Most travelers are accustomed to the comforts and confines of modern air travel, but a patchwork collection of secondhand aircraft continues to carry passengers and deliver freight around the world every day. MSNBC’s Jon Bonne reports.
Copilot Kelsey Ball braves the cold while passengers board a daily Buffalo Airways DC-3 flight.
Copilot Kelsey Ball braves the cold while passengers board a daily Buffalo Airways DC-3 flight.Jim Seida / MSNBC.com
/ Source: msnbc.com

It is not especially cold — by Arctic standards — but the wind is kicking up again, whipping ribbons of snow across the tarmac. Yellowknife Airport’s sodium lights stave off the darkness as the crew of Buffalo Airways Flight 168 taxi up for their nightly 5 p.m. shuttle flight. There, in front of the terminal, they preflight their DC-3 and prepare to board a handful of passengers. Sixty years after it was delivered to the 8th Air Force in the middle of World War II, this aircraft still carries passengers every day across 100 miles of Far North wilderness.

Buffalo's daily scheduled flight — the “sked,” they call it — accounts for just a fraction of their overall business. Aside from their six DC-3s, the airline — founded over 30 years ago by longtime DC-3 pilot Joe McBryan — owns 10 DC-4s and three big Curtiss C-46s, along with newer fire bombers and turboprops.

Yet the staff there pride themselves as champions of the radial engine, even if their sizable maintenance crew works six days a week to keep 1940s technology operating at peak standards. The big old planes sitting in their hangars show the dings and scratches of over five decades on the job, but the engines gleam with new valves and cylinders. McBryan and his staff steadfastly argue that these aircraft — heavy but durable, their huge tires and tailwheels able to bring a 48,000-pound cargo plane into a 3,000-foot gravel landing strip — are unbeatable for their work flying into the continent’s remotest corners.

“I got ‘em ‘cause I like ‘em. And if you like it, it’ll serve you well,” McBryan says. “The basics of flying haven’t changed a bit.”

Last service left
By all accounts, Buffalo’s daily flights between Yellowknife, the Northwest Territories’ capital, and the small town of Hay River comprise the last scheduled DC-3 passenger service in North America.

The DC-3 is no mere airplane: It defined the airline business and set a standard for decades of commercial flight. On the 100th anniversary of powered flight, the DC-3 has the honor of having regularly flown passengers and cargo for more than two-thirds of that time. But it is hardly the only old airplane to grace a fleet.

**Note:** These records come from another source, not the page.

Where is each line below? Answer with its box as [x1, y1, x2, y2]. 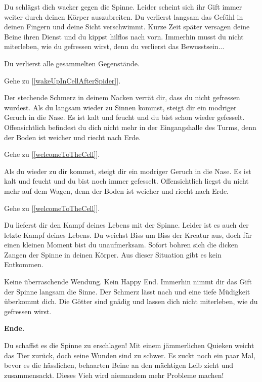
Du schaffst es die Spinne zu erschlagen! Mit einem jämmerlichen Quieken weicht [4, 340, 254, 351]
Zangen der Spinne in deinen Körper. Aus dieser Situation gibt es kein [4, 249, 222, 260]
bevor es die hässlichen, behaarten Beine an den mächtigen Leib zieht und [4, 360, 233, 370]
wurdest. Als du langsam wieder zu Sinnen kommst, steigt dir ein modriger [4, 102, 237, 112]
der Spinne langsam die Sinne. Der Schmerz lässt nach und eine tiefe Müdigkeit [4, 286, 250, 296]
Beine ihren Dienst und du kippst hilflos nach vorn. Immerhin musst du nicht [4, 31, 244, 41]
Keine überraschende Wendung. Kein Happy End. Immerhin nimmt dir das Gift [4, 276, 252, 287]
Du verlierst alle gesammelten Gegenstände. [4, 58, 140, 68]

Most travelers are accustomed to the comforts and confines of modern air travel, its turbine engines and sleek jetways, but a patchwork collection of secondhand aircraft continues to carry passengers and deliver freight around the world every day. More than 6,000 commercial aircraft built over 25 years ago remain in service around the world, according to consulting firm Airclaims.

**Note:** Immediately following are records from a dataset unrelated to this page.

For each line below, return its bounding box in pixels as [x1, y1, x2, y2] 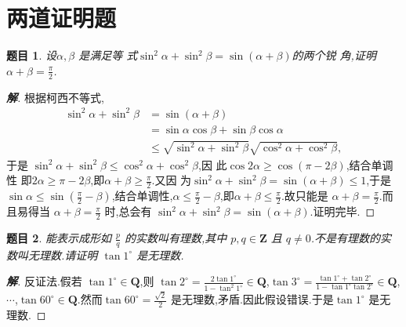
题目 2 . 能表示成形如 [6, 230, 111, 245]
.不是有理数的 [310, 230, 380, 245]
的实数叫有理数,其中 [124, 230, 227, 245]
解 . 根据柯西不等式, [6, 89, 104, 105]
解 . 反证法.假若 [6, 273, 82, 289]
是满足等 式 [78, 47, 138, 64]
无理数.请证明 [27, 246, 98, 263]
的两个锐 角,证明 [292, 47, 376, 64]

Few are as old as the DC-3. Some are earlier models of planes you might still find at your local airport; Northwest Airlines still flies DC-9s and a trip to Yellowknife might place you on Canadian North’s Fokker F28 jet from the early 1970s.

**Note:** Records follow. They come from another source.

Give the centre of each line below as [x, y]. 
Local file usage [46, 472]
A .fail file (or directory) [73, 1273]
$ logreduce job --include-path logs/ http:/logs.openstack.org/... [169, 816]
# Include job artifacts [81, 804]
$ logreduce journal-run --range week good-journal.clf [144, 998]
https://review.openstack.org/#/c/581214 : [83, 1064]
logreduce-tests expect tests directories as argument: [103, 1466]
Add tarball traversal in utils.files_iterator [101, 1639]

Others are castoffs of mainstream commercial airlines — old 707s, 727s, DC-10s or early 737s — drafted into service for cargo or to ferry passengers in countries where it can be difficult to buy newer equipment. Hundreds more are remnants of the old Soviet passenger fleet; civil aviation throughout Russia and the former Soviet republics is replete with Antonov An-24s and Tupolev Tu-134s, predecessors of today’s commuter props and regional jets.

Certain lesser-known models are quietly extending their service lives; the NAMC YS-11, one of the few Japanese commercial aircraft ever produced, still flies commuter routes in Japan, cargo in the Philippines and tourists in Thailand. It ended production in 1973.

Offbeat routes
Many are found on routes rarely traveled by newer planes. Passengers in Cambodia often find themselves boarding an An-24 for flights between Phnom Penh and Siem Reap; the same for travelers from Minsk to Kaliningrad or from Lima, Peru, to the regional capital of Ayacucho. A trip across Russia’s eastern fringe from Vladivostok to Khabarovsk would put you on the Yakovlev Yak-40, a Soviet-era regional jet that began flying in 1968 and ended production a decade later. Flight itineraries across West Africa include 727s, DC-9s and other jets that have largely vanished from first-world passenger service.

The An-24 was the Russian equivalent of Western commuter turboprops. It remains in service with airlines everywhere from Peru to Phuket.
The An-24 was the Russian equivalent of Western commuter turboprops. It remains in service with airlines everywhere from Peru to Phuket.Clintondale Aviation

For millions of travelers, especially those living in the world’s emptier corners, these aircraft are often the only alternative to difficult, if not impossible, overland trips.

But increased expectations of safety and a desire among many developed nations to keep older — which often translates to dirtier and noisier — aircraft out of their skies mean that the world’s secondhand fleet is beginning to lose favor.

A glut of newer aircraft, prompted by a downturn among airlines and more jets rolling off assembly lines, has accelerated the trend. With as many as 2,000 aircraft estimated to be in storage, mainline carriers are no longer waiting 20 years to sell or lease their planes to a willing buyer.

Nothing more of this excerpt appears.